● **Your instructions**
Your answer should be every line of the records that contains the word "SPID", copied as it stands.
※ ※ ※
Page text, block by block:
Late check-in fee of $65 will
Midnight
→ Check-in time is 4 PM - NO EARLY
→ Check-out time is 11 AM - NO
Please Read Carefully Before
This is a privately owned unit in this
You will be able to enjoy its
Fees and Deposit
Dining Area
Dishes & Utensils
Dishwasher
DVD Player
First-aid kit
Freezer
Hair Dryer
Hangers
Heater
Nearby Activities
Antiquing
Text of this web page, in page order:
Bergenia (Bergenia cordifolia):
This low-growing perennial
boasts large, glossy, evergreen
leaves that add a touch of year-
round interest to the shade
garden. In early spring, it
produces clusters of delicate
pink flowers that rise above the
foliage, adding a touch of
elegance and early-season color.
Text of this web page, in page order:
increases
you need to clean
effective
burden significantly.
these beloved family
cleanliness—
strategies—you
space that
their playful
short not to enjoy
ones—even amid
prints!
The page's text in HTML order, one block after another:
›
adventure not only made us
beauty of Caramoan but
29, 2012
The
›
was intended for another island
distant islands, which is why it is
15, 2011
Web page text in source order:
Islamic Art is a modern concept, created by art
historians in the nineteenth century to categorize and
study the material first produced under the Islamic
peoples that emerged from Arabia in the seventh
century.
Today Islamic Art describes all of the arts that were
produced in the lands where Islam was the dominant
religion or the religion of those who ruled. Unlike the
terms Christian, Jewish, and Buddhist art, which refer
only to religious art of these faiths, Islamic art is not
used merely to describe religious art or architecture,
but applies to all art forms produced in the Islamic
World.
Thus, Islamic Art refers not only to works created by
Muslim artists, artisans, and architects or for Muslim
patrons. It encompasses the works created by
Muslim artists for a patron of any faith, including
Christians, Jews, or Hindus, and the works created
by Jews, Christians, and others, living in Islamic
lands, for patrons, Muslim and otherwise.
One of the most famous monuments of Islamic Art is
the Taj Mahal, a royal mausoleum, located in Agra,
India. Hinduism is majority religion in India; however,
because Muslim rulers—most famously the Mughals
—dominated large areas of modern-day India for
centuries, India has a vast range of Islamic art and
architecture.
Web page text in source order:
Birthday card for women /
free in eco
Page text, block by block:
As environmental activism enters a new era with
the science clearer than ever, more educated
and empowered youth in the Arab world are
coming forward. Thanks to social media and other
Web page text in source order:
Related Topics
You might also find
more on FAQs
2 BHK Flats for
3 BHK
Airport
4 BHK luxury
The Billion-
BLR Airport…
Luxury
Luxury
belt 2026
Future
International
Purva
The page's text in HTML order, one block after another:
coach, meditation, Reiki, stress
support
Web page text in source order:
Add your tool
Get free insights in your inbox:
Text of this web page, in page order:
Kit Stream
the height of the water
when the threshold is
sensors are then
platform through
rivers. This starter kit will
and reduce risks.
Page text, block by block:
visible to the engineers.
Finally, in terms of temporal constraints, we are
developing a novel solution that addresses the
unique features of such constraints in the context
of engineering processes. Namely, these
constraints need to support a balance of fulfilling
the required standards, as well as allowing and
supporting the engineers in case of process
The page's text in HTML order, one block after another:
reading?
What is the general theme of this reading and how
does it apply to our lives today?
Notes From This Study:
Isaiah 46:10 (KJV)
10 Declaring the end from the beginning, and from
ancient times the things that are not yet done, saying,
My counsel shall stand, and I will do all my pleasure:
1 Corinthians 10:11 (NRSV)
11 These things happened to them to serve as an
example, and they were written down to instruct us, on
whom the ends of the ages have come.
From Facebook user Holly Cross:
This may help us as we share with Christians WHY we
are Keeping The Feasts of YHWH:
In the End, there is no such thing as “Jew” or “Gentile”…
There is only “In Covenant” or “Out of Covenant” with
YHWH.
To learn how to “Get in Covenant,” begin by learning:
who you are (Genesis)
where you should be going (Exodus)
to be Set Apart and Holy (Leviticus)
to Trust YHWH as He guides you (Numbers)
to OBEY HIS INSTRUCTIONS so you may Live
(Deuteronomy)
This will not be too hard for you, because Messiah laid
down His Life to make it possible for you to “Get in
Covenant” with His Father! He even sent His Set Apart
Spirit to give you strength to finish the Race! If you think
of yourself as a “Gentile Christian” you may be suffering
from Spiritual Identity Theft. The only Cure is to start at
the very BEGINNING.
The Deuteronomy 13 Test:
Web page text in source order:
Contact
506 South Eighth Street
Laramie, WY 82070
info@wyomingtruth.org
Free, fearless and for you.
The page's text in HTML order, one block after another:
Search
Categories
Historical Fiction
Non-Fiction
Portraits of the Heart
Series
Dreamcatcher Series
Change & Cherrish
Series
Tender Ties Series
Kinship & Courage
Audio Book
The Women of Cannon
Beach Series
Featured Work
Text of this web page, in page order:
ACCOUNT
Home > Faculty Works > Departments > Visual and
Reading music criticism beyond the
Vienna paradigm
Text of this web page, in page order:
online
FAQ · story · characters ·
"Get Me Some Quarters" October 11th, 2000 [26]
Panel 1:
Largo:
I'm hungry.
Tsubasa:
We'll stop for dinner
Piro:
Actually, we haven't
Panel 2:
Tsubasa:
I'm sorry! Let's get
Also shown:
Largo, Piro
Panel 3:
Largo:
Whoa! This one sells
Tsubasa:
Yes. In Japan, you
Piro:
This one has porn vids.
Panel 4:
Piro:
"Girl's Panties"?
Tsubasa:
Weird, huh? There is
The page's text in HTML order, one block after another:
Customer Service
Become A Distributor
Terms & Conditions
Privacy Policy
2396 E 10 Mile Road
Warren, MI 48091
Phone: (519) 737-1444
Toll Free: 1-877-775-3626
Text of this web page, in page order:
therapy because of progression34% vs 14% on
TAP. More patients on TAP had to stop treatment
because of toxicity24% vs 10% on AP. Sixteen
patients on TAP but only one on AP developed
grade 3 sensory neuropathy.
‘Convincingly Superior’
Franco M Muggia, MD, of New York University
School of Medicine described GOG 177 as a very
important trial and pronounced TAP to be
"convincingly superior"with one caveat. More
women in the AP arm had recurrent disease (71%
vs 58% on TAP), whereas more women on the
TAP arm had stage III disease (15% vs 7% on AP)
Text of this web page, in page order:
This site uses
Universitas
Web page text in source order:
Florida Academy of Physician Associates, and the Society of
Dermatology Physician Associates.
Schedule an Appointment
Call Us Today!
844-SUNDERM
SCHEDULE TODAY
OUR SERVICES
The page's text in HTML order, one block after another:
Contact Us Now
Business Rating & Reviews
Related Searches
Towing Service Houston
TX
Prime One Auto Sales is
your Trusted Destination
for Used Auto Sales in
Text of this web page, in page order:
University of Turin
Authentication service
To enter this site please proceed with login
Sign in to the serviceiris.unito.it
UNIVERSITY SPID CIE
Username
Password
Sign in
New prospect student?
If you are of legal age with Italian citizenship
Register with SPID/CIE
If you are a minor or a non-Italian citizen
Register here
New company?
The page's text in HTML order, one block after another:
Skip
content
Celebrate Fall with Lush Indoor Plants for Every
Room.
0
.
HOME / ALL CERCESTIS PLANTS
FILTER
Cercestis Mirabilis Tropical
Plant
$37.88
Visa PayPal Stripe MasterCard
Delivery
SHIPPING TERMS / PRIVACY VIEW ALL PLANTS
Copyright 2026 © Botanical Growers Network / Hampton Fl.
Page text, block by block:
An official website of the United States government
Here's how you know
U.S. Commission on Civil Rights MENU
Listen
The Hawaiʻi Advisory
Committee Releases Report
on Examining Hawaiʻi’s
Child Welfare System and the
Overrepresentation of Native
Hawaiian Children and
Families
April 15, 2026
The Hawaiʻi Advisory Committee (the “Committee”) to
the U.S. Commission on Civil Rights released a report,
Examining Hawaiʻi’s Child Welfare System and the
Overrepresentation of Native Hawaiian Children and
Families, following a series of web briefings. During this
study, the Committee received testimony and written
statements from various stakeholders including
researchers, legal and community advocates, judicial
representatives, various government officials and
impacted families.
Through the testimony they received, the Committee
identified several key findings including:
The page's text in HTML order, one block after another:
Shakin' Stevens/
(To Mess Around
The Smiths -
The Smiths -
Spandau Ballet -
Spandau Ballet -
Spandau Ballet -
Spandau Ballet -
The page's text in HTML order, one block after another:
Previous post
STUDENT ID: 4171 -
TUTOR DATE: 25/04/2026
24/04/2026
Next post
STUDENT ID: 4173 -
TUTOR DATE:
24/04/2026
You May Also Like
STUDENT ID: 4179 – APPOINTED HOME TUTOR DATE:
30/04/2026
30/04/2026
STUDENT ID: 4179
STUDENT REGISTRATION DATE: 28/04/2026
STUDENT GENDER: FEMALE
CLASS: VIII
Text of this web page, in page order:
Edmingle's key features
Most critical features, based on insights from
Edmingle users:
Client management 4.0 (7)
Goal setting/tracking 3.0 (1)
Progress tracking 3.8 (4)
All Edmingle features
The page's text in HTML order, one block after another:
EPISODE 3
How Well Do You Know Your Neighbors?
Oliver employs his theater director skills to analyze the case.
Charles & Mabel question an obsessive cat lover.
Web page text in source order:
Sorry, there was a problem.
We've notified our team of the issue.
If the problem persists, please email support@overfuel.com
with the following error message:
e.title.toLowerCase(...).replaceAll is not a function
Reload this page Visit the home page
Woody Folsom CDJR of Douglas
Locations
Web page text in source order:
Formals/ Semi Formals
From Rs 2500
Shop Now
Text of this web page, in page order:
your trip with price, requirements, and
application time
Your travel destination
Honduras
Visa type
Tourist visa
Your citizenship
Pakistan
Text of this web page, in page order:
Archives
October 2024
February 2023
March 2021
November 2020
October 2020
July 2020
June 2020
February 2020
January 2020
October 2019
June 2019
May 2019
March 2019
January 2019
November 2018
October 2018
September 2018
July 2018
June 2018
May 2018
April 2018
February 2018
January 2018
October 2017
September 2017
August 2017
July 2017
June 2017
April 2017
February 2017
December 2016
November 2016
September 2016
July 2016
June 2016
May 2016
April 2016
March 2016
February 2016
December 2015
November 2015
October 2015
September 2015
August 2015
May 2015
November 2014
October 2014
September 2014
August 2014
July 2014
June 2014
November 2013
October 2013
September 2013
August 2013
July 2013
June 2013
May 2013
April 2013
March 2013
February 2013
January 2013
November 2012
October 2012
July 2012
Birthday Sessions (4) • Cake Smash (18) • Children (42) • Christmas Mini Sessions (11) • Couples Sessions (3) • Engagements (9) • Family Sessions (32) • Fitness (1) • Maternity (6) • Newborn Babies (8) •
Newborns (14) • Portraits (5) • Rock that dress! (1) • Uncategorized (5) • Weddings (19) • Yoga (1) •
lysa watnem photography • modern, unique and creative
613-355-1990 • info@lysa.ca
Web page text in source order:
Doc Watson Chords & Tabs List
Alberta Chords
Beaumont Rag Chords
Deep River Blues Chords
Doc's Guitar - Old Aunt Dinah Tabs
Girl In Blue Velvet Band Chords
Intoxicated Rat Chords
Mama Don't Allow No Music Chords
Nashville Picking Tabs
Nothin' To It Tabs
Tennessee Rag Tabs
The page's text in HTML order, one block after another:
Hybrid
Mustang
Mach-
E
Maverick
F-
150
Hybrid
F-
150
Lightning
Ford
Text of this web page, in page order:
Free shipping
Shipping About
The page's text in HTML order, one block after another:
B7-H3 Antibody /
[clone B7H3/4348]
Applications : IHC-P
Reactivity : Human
※ ※ ※
● **Output for this exercise**
UNIVERSITY SPID CIE
Register with SPID/CIE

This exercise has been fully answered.